* _EXTRACTED ENTRIES_:

.....

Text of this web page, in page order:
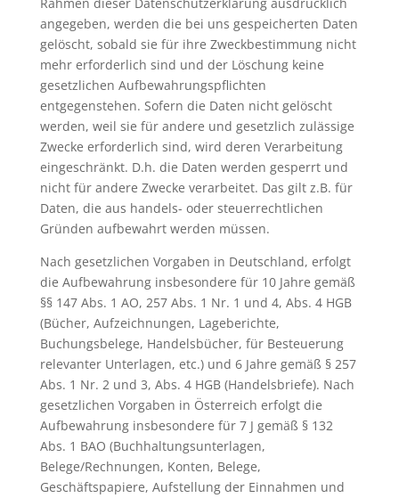
angegeben, werden die bei uns gespeicherten Daten
gelöscht, sobald sie für ihre Zweckbestimmung nicht
mehr erforderlich sind und der Löschung keine
gesetzlichen Aufbewahrungspflichten
entgegenstehen. Sofern die Daten nicht gelöscht
werden, weil sie für andere und gesetzlich zulässige
Zwecke erforderlich sind, wird deren Verarbeitung
eingeschränkt. D.h. die Daten werden gesperrt und
nicht für andere Zwecke verarbeitet. Das gilt z.B. für
Daten, die aus handels- oder steuerrechtlichen
Gründen aufbewahrt werden müssen.
Nach gesetzlichen Vorgaben in Deutschland, erfolgt
die Aufbewahrung insbesondere für 10 Jahre gemäß
§§ 147 Abs. 1 AO, 257 Abs. 1 Nr. 1 und 4, Abs. 4 HGB
(Bücher, Aufzeichnungen, Lageberichte,
Buchungsbelege, Handelsbücher, für Besteuerung
relevanter Unterlagen, etc.) und 6 Jahre gemäß § 257
Abs. 1 Nr. 2 und 3, Abs. 4 HGB (Handelsbriefe). Nach
gesetzlichen Vorgaben in Österreich erfolgt die
Aufbewahrung insbesondere für 7 J gemäß § 132
Abs. 1 BAO (Buchhaltungsunterlagen,
Belege/Rechnungen, Konten, Belege,
Geschäftspapiere, Aufstellung der Einnahmen und
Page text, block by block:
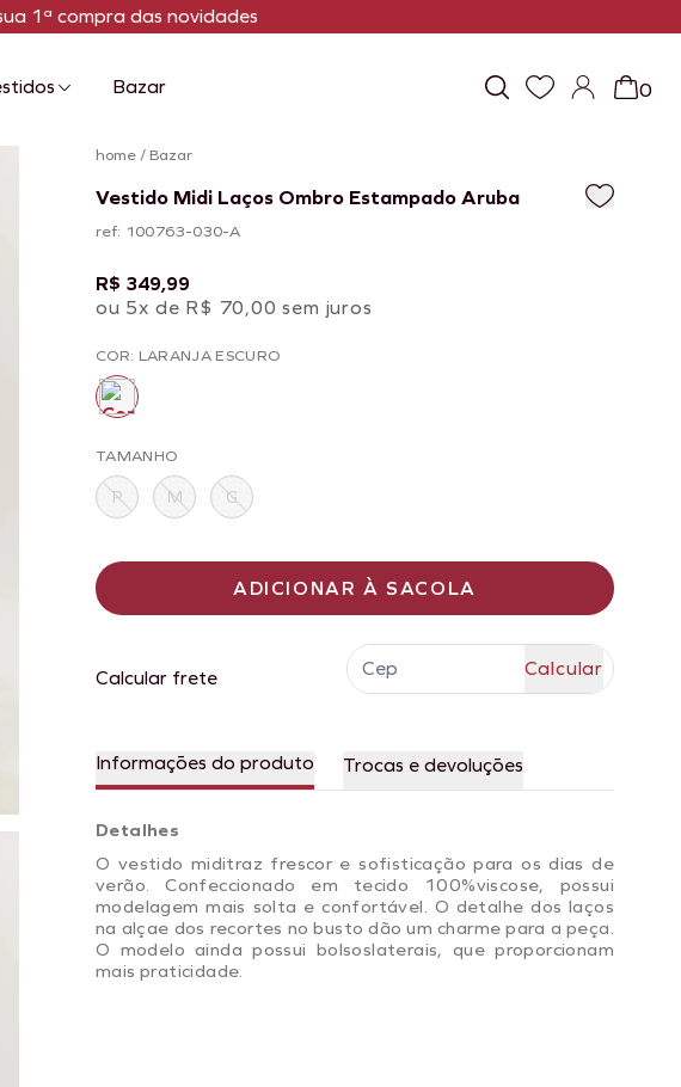
1ª compra das novidades
Bazar 0
home/ Bazar
Vestido Midi Laços Ombro Estampado Aruba
ref: 100763-030-A
R$ 349,99
ou 5x de R$ 70,00 sem juros
COR: LARANJA ESCURO
TAMANHO
P M G
ADICIONAR À SACOLA
Calcular frete
Informações do produto Trocas e devoluções
Detalhes
O vestido miditraz frescor e sofisticação para os dias de
verão. Confeccionado em tecido 100%viscose, possui
modelagem mais solta e confortável. O detalhe dos laços
na alçae dos recortes no busto dão um charme para a peça.
O modelo ainda possui bolsoslaterais, que proporcionam
mais praticidade.
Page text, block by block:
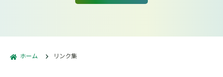
ホーム リンク集
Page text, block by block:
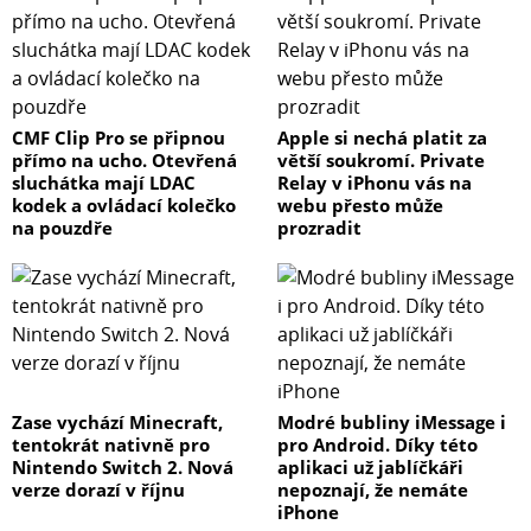
CMF Clip Pro se připnou
přímo na ucho. Otevřená
sluchátka mají LDAC
kodek a ovládací kolečko
na pouzdře
Apple si nechá platit za
větší soukromí. Private
Relay v iPhonu vás na
webu přesto může
prozradit
Zase vychází Minecraft,
tentokrát nativně pro
Nintendo Switch 2. Nová
verze dorazí v říjnu
Modré bubliny iMessage i
pro Android. Díky této
aplikaci už jablíčkáři
nepoznají, že nemáte
iPhone
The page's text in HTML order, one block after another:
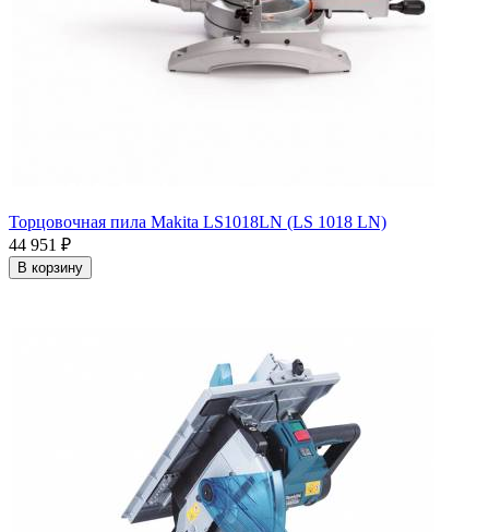
Торцовочная пила Makita LS1018LN (LS 1018 LN)
44 951
₽
В корзину
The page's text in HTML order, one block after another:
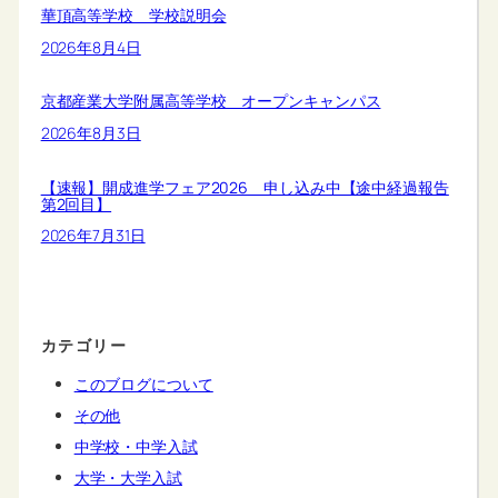
華頂高等学校 学校説明会
2026年8月4日
京都産業大学附属高等学校 オープンキャンパス
2026年8月3日
【速報】開成進学フェア2026 申し込み中【途中経過報告
第2回目】
2026年7月31日
カテゴリー
このブログについて
その他
中学校・中学入試
大学・大学入試
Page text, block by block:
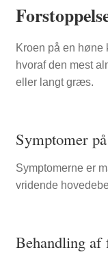
Kroen på en høne
hvoraf den mest
eller langt græs.
Symptomer
Symptomerne er
vridende
Behandling af
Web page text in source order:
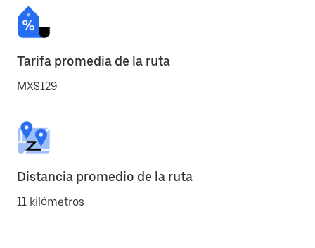
Tarifa promedia de la ruta
MX$129
Distancia promedio de la ruta
11 kilómetros
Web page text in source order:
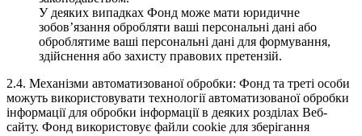
У деяких випадках Фонд може мати юридичне
зобов’язання обробляти ваші персональні дані або
оброблятиме ваші персональні дані для формування,
здійснення або захисту правових претензій.
2.4. Механізми автоматизованої обробки: Фонд та треті особи
можуть використовувати технології автоматизованої обробки
інформації для обробки інформації в деяких розділах Веб-
сайту. Фонд використовує файли cookie для зберігання
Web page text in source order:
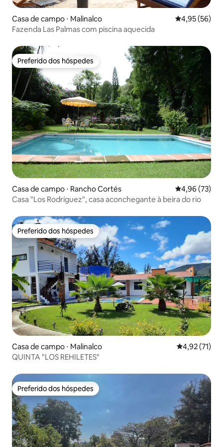
Casa de campo ⋅ Malinalco 4,95 de uma
4,95 (56)
Fazenda Las Palmas com piscina aquecida
Preferido dos hóspedes
Preferido dos hóspedes
Casa de campo ⋅ Rancho Cortés 4,96 de uma
4,96 (73)
Casa "Los Rodríguez", casa aconchegante à beira do rio
Preferido dos hóspedes
Preferido dos hóspedes
Casa de campo ⋅ Malinalco 4,92 de uma
4,92 (71)
QUINTA "LOS REHILETES"
Preferido dos hóspedes
Preferido dos hóspedes
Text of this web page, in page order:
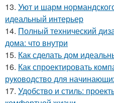
13. Уют и шарм
идеальный интерьер
14. Полный технический
дома: что внутри
15. Как сделать дом
16. Как спроектировать
руководство для
17. Удобство и стиль:

.....

* _PROBLEM REQUIREMENTS_: Apart from the images, retype the full material exactly as written.

* _WRITTEN ANSWER_:
Text of this web page, in page order:
angegeben, werden die bei uns gespeicherten Daten
gelöscht, sobald sie für ihre Zweckbestimmung nicht
mehr erforderlich sind und der Löschung keine
gesetzlichen Aufbewahrungspflichten
entgegenstehen. Sofern die Daten nicht gelöscht
werden, weil sie für andere und gesetzlich zulässige
Zwecke erforderlich sind, wird deren Verarbeitung
eingeschränkt. D.h. die Daten werden gesperrt und
nicht für andere Zwecke verarbeitet. Das gilt z.B. für
Daten, die aus handels- oder steuerrechtlichen
Gründen aufbewahrt werden müssen.
Nach gesetzlichen Vorgaben in Deutschland, erfolgt
die Aufbewahrung insbesondere für 10 Jahre gemäß
§§ 147 Abs. 1 AO, 257 Abs. 1 Nr. 1 und 4, Abs. 4 HGB
(Bücher, Aufzeichnungen, Lageberichte,
Buchungsbelege, Handelsbücher, für Besteuerung
relevanter Unterlagen, etc.) und 6 Jahre gemäß § 257
Abs. 1 Nr. 2 und 3, Abs. 4 HGB (Handelsbriefe). Nach
gesetzlichen Vorgaben in Österreich erfolgt die
Aufbewahrung insbesondere für 7 J gemäß § 132
Abs. 1 BAO (Buchhaltungsunterlagen,
Belege/Rechnungen, Konten, Belege,
Geschäftspapiere, Aufstellung der Einnahmen und
Page text, block by block:
1ª compra das novidades
Bazar 0
home/ Bazar
Vestido Midi Laços Ombro Estampado Aruba
ref: 100763-030-A
R$ 349,99
ou 5x de R$ 70,00 sem juros
COR: LARANJA ESCURO
TAMANHO
P M G
ADICIONAR À SACOLA
Calcular frete
Informações do produto Trocas e devoluções
Detalhes
O vestido miditraz frescor e sofisticação para os dias de
verão. Confeccionado em tecido 100%viscose, possui
modelagem mais solta e confortável. O detalhe dos laços
na alçae dos recortes no busto dão um charme para a peça.
O modelo ainda possui bolsoslaterais, que proporcionam
mais praticidade.
Page text, block by block:
ホーム リンク集
Page text, block by block:
CMF Clip Pro se připnou
přímo na ucho. Otevřená
sluchátka mají LDAC
kodek a ovládací kolečko
na pouzdře
Apple si nechá platit za
větší soukromí. Private
Relay v iPhonu vás na
webu přesto může
prozradit
Zase vychází Minecraft,
tentokrát nativně pro
Nintendo Switch 2. Nová
verze dorazí v říjnu
Modré bubliny iMessage i
pro Android. Díky této
aplikaci už jablíčkáři
nepoznají, že nemáte
iPhone
The page's text in HTML order, one block after another:
Торцовочная пила Makita LS1018LN (LS 1018 LN)
44 951
₽
В корзину
The page's text in HTML order, one block after another:
華頂高等学校 学校説明会
2026年8月4日
京都産業大学附属高等学校 オープンキャンパス
2026年8月3日
【速報】開成進学フェア2026 申し込み中【途中経過報告
第2回目】
2026年7月31日
カテゴリー
このブログについて
その他
中学校・中学入試
大学・大学入試
Page text, block by block:
Kroen på en høne
hvoraf den mest
eller langt græs.
Symptomer
Symptomerne er
vridende
Behandling af
Web page text in source order:
Tarifa promedia de la ruta
MX$129
Distancia promedio de la ruta
11 kilómetros
Web page text in source order:
У деяких випадках Фонд може мати юридичне
зобов’язання обробляти ваші персональні дані або
оброблятиме ваші персональні дані для формування,
здійснення або захисту правових претензій.
2.4. Механізми автоматизованої обробки: Фонд та треті особи
можуть використовувати технології автоматизованої обробки
інформації для обробки інформації в деяких розділах Веб-
сайту. Фонд використовує файли cookie для зберігання
Web page text in source order:
Casa de campo ⋅ Malinalco 4,95 de uma
4,95 (56)
Fazenda Las Palmas com piscina aquecida
Preferido dos hóspedes
Preferido dos hóspedes
Casa de campo ⋅ Rancho Cortés 4,96 de uma
4,96 (73)
Casa "Los Rodríguez", casa aconchegante à beira do rio
Preferido dos hóspedes
Preferido dos hóspedes
Casa de campo ⋅ Malinalco 4,92 de uma
4,92 (71)
QUINTA "LOS REHILETES"
Preferido dos hóspedes
Preferido dos hóspedes
Text of this web page, in page order:
13. Уют и шарм
идеальный интерьер
14. Полный технический
дома: что внутри
15. Как сделать дом
16. Как спроектировать
руководство для
17. Удобство и стиль:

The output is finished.